Extracted material:
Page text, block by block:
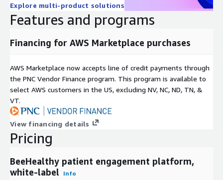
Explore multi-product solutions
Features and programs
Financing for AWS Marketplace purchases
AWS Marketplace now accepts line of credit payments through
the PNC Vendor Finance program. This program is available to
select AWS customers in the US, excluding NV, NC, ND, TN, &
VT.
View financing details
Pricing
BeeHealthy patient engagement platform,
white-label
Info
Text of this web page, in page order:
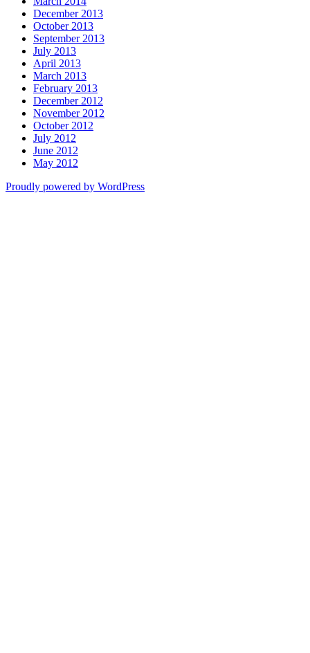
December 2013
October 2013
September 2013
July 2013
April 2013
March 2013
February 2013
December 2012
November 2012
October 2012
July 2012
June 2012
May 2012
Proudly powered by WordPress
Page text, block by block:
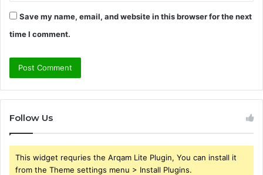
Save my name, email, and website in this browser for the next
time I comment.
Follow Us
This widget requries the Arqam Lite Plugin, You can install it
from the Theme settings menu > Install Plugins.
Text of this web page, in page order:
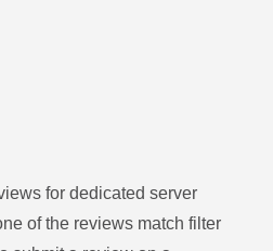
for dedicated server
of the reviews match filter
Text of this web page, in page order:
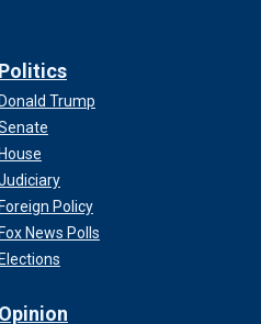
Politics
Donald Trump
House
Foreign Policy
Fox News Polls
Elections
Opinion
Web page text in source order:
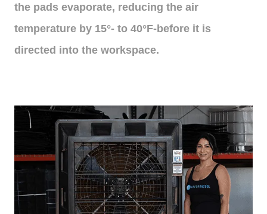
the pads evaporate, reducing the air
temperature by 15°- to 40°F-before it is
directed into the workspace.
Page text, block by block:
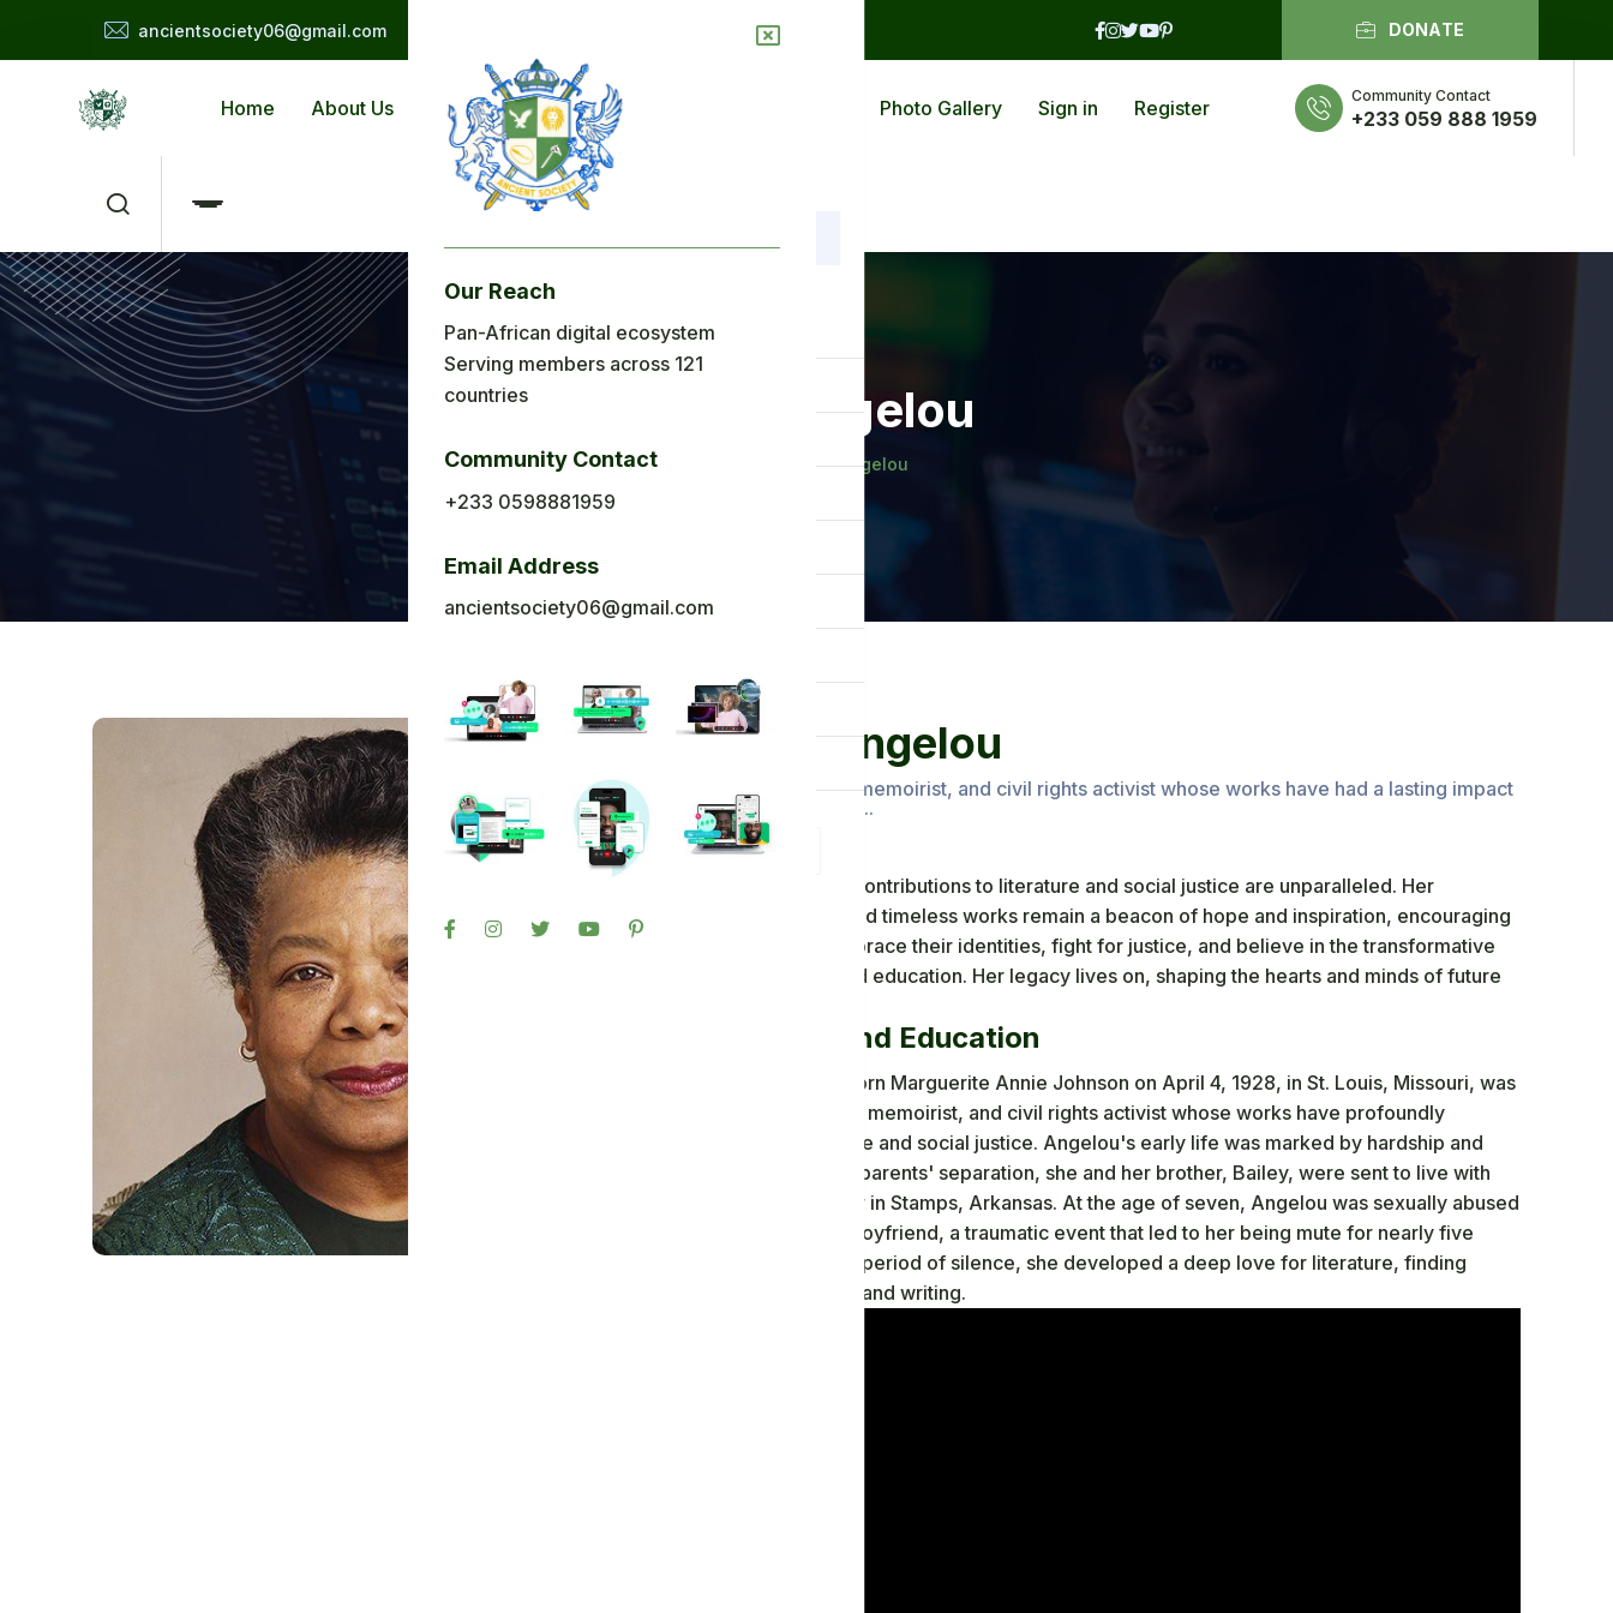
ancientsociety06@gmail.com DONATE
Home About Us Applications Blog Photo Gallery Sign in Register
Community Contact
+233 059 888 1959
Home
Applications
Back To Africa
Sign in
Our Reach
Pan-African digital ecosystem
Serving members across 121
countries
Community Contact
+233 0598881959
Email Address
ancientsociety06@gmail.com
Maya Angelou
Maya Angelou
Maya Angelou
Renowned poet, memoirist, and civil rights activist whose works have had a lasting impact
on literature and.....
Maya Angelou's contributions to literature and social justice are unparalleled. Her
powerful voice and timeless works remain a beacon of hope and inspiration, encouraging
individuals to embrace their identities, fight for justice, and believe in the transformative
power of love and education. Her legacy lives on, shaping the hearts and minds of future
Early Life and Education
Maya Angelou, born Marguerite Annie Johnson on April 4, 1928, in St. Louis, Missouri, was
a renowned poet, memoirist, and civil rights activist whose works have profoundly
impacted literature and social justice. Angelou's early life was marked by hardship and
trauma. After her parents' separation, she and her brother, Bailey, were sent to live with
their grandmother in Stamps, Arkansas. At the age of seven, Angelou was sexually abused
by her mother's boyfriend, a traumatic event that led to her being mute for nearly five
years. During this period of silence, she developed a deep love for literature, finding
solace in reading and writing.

* * *

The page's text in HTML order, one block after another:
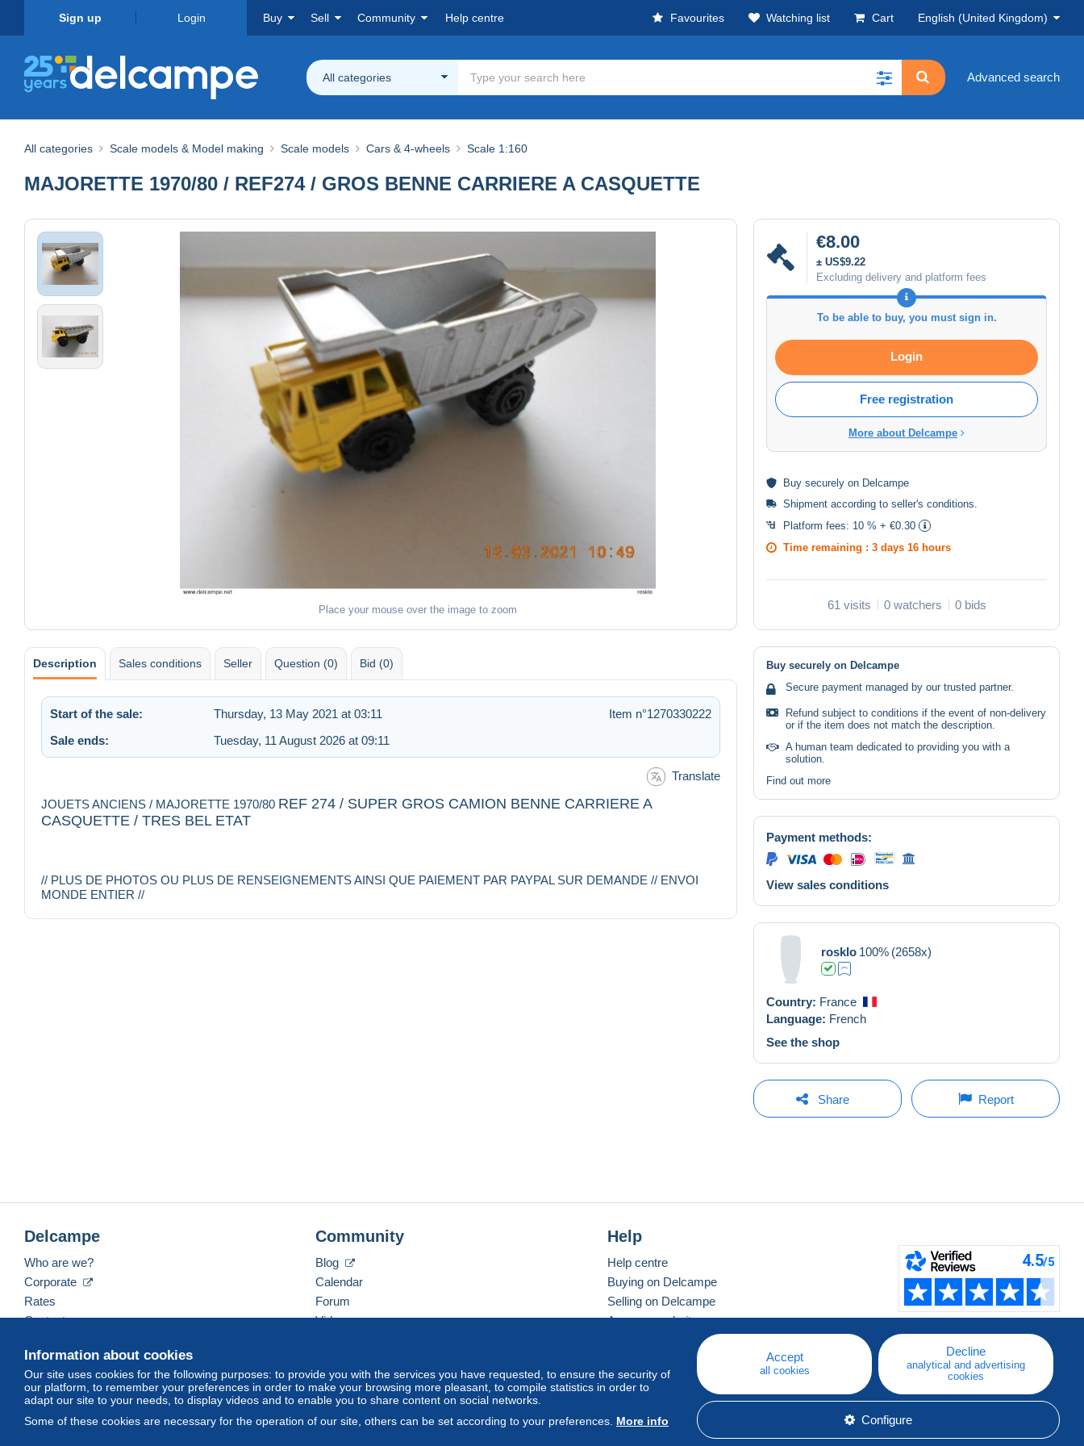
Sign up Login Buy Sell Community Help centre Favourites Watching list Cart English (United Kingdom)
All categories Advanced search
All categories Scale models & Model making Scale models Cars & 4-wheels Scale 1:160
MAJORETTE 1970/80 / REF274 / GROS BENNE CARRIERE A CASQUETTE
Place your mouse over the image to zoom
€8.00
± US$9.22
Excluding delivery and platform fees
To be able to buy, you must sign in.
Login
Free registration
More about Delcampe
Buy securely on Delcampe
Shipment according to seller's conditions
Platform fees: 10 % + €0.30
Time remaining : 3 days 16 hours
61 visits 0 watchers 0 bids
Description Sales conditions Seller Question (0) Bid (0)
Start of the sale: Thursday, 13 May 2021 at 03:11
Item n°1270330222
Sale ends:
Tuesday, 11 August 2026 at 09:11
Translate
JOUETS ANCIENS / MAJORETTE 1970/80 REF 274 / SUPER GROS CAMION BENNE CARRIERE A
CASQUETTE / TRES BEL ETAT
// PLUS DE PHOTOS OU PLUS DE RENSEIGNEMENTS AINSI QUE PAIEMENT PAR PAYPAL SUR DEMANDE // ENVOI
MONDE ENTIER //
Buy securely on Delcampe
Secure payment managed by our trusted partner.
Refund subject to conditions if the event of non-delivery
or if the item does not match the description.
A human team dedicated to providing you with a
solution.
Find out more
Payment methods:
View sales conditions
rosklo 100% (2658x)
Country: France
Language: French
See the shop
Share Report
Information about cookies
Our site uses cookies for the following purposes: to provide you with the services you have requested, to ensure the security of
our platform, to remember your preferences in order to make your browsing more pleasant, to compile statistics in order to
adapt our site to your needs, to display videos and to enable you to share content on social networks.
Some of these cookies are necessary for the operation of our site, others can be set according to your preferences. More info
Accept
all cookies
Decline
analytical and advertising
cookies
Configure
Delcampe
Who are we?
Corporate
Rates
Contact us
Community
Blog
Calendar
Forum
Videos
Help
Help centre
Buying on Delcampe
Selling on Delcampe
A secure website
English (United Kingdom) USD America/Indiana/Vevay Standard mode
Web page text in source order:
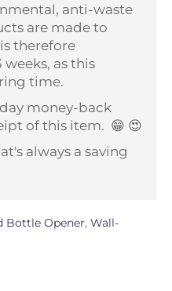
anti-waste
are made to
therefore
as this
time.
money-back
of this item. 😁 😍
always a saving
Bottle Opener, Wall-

* * *

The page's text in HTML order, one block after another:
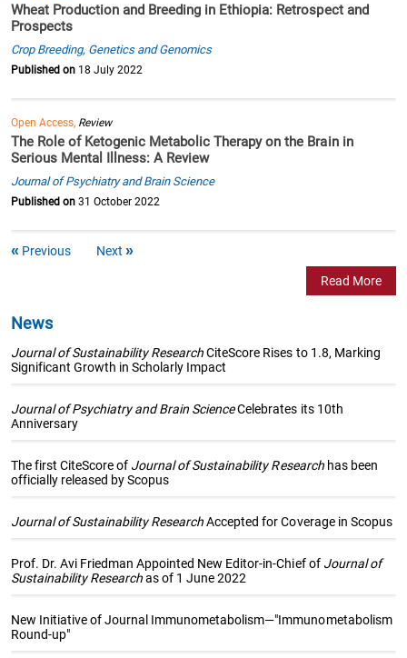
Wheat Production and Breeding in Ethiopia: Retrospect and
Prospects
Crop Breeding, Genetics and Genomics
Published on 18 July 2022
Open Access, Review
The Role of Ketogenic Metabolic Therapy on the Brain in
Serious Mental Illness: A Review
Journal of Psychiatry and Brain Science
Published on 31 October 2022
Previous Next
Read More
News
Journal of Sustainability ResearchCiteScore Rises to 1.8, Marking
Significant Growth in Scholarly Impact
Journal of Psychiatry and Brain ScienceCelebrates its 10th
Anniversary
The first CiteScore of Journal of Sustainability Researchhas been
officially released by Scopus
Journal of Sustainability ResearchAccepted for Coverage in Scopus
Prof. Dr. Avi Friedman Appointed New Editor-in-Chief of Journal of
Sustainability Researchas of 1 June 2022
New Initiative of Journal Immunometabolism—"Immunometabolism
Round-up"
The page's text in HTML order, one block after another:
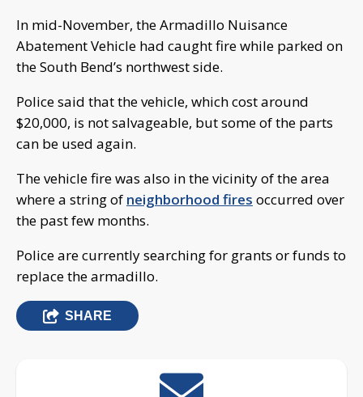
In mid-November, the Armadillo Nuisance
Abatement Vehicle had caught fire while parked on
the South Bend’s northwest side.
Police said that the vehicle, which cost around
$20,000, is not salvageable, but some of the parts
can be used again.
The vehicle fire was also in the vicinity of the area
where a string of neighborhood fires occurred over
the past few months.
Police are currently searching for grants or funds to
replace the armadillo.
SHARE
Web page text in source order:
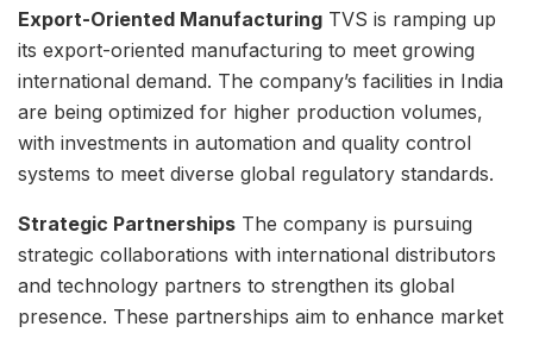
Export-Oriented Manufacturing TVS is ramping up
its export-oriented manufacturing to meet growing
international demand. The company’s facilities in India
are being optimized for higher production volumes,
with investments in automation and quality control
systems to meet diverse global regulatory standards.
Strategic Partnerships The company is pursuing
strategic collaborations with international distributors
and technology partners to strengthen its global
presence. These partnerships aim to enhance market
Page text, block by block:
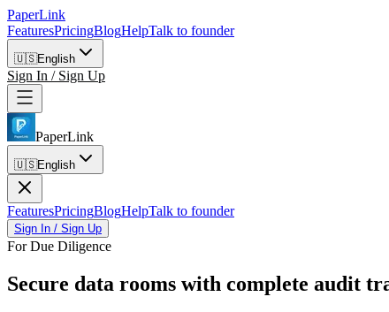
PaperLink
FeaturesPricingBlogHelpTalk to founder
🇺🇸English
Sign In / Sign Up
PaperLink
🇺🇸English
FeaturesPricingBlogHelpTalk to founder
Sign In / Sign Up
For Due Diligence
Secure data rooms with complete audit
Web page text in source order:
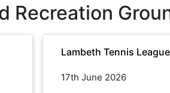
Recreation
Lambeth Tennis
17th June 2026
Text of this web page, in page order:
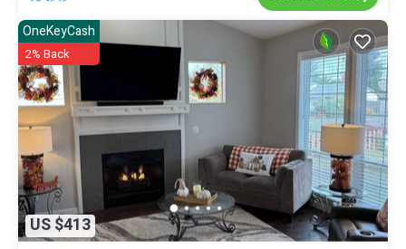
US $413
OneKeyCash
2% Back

What the task asks:
Work through the records above. Copy every line with the string "Police".

Output for this task:
Police said that the vehicle, which cost around
Police are currently searching for grants or funds to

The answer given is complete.